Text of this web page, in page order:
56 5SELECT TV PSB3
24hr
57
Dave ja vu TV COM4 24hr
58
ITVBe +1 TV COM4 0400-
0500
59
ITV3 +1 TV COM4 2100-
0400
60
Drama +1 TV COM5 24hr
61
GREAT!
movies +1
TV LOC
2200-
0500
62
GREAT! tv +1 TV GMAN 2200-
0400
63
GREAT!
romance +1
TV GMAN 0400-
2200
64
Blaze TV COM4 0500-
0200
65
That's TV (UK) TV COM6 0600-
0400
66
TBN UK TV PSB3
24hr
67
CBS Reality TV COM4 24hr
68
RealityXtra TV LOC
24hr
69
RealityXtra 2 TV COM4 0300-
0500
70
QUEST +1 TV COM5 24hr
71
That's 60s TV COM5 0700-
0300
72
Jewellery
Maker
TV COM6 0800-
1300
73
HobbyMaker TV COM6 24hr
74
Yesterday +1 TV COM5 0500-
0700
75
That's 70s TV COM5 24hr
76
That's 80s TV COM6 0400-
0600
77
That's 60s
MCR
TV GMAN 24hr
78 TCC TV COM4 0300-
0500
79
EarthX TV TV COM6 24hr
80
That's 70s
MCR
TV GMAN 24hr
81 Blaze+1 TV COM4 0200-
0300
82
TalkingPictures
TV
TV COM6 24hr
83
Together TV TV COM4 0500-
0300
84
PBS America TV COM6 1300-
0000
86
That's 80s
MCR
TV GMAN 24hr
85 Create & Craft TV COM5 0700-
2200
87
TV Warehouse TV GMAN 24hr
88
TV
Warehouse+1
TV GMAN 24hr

## YOUR GOAL
Write every entry out again exactly.

## TASK RESULT
Text of this web page, in page order:
56 5SELECT TV PSB3
24hr
57
Dave ja vu TV COM4 24hr
58
ITVBe +1 TV COM4 0400-
0500
59
ITV3 +1 TV COM4 2100-
0400
60
Drama +1 TV COM5 24hr
61
GREAT!
movies +1
TV LOC
2200-
0500
62
GREAT! tv +1 TV GMAN 2200-
0400
63
GREAT!
romance +1
TV GMAN 0400-
2200
64
Blaze TV COM4 0500-
0200
65
That's TV (UK) TV COM6 0600-
0400
66
TBN UK TV PSB3
24hr
67
CBS Reality TV COM4 24hr
68
RealityXtra TV LOC
24hr
69
RealityXtra 2 TV COM4 0300-
0500
70
QUEST +1 TV COM5 24hr
71
That's 60s TV COM5 0700-
0300
72
Jewellery
Maker
TV COM6 0800-
1300
73
HobbyMaker TV COM6 24hr
74
Yesterday +1 TV COM5 0500-
0700
75
That's 70s TV COM5 24hr
76
That's 80s TV COM6 0400-
0600
77
That's 60s
MCR
TV GMAN 24hr
78 TCC TV COM4 0300-
0500
79
EarthX TV TV COM6 24hr
80
That's 70s
MCR
TV GMAN 24hr
81 Blaze+1 TV COM4 0200-
0300
82
TalkingPictures
TV
TV COM6 24hr
83
Together TV TV COM4 0500-
0300
84
PBS America TV COM6 1300-
0000
86
That's 80s
MCR
TV GMAN 24hr
85 Create & Craft TV COM5 0700-
2200
87
TV Warehouse TV GMAN 24hr
88
TV
Warehouse+1
TV GMAN 24hr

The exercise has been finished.